---- Recorded data

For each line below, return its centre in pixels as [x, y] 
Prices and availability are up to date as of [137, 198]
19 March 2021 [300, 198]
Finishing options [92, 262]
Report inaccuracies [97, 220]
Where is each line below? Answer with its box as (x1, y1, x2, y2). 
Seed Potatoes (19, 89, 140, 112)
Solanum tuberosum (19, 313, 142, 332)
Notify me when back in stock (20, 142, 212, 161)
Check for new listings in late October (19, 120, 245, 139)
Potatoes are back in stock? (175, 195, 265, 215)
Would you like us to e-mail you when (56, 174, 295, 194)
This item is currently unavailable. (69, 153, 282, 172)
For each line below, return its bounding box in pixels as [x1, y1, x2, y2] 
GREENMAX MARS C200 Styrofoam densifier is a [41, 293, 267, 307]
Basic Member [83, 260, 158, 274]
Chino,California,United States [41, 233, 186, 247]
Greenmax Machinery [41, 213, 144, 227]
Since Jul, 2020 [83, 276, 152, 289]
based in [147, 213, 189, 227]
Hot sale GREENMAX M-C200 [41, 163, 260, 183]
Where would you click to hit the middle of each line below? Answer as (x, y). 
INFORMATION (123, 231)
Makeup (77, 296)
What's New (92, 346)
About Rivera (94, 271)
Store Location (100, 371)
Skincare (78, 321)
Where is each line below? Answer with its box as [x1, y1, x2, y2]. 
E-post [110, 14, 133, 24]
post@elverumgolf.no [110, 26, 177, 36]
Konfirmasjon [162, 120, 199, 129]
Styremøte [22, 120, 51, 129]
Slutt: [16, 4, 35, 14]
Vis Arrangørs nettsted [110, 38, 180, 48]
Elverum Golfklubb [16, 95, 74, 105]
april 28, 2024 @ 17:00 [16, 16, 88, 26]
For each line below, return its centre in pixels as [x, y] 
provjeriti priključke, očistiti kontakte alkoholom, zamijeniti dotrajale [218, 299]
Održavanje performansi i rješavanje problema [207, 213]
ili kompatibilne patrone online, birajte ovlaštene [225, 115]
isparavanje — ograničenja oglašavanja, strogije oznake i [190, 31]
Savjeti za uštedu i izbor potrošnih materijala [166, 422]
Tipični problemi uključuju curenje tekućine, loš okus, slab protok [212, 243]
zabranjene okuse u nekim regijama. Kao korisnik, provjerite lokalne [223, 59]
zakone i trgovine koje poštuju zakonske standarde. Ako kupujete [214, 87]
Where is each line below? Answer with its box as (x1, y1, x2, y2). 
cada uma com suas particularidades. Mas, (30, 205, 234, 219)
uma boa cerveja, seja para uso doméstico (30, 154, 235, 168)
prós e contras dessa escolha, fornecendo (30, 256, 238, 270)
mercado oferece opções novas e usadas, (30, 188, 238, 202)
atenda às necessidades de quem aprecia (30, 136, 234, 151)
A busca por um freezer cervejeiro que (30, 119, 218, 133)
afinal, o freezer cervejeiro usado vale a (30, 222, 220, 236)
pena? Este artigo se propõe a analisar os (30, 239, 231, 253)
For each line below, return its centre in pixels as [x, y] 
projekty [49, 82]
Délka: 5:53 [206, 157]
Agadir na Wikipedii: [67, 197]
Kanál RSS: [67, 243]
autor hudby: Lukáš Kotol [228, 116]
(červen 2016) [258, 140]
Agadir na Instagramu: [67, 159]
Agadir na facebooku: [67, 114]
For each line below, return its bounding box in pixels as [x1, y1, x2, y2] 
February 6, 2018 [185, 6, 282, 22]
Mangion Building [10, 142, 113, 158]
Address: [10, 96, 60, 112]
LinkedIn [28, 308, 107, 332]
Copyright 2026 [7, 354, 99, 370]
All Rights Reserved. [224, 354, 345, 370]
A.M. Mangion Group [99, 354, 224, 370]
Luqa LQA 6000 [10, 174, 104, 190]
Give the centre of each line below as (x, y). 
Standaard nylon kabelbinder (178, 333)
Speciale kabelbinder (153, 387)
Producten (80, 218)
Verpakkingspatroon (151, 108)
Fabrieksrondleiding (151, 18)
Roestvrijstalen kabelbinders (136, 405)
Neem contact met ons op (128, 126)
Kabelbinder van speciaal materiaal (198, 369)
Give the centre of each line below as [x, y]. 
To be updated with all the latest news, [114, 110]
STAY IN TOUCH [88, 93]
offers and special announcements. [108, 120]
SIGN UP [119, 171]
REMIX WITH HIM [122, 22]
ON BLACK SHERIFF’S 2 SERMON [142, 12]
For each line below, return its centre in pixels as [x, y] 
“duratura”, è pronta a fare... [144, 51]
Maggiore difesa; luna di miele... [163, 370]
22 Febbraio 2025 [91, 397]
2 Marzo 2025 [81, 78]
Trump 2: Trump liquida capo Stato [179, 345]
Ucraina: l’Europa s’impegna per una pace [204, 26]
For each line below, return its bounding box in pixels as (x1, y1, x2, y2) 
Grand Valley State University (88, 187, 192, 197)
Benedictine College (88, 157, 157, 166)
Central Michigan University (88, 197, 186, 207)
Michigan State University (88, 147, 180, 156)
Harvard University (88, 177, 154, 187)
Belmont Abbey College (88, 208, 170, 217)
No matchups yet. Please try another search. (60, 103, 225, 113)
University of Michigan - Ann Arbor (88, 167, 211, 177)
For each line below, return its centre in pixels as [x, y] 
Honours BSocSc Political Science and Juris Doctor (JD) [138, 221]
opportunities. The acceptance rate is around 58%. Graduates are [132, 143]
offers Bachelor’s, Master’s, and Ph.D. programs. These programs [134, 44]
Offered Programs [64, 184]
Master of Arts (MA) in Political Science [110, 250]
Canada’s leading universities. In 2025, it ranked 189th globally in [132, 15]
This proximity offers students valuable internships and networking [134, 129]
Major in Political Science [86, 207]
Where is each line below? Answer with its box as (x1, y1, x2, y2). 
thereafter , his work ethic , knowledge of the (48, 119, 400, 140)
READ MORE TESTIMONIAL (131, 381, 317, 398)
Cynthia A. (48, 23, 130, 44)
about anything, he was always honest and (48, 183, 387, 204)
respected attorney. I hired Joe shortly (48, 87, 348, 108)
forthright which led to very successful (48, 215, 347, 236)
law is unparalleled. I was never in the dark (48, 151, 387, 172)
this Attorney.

--------

## What the task requires
Your answer must consist solely of the lines above between the line holding "Tipični problemi uključuju" and the line holding "zakone i trgovine", inclusive, copied exactly.

## Answer area
Tipični problemi uključuju curenje tekućine, loš okus, slab protok [212, 243]
zabranjene okuse u nekim regijama. Kao korisnik, provjerite lokalne [223, 59]
zakone i trgovine koje poštuju zakonske standarde. Ako kupujete [214, 87]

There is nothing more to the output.